Exercise requirements — Please tally the lines in the records that include the word "language" and answer with the bare number.

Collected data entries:
######
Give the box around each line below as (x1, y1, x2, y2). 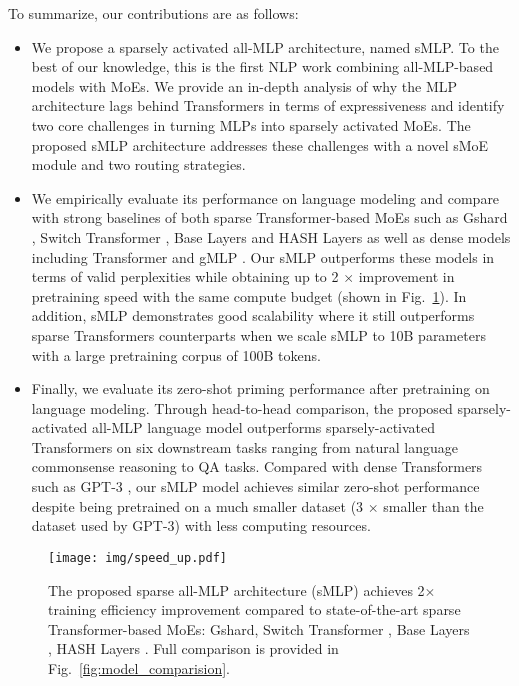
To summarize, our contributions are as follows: (8, 3, 299, 23)
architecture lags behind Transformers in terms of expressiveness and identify (31, 95, 505, 116)
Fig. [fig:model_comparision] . (48, 657, 230, 678)
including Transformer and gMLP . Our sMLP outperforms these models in (31, 246, 495, 267)
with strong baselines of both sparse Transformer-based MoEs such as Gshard (31, 207, 508, 228)
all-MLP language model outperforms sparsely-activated (92, 417, 436, 438)
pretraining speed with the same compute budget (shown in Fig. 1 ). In (31, 285, 467, 306)
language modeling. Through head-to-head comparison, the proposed (31, 397, 453, 418)
######
Solution for this problem — 2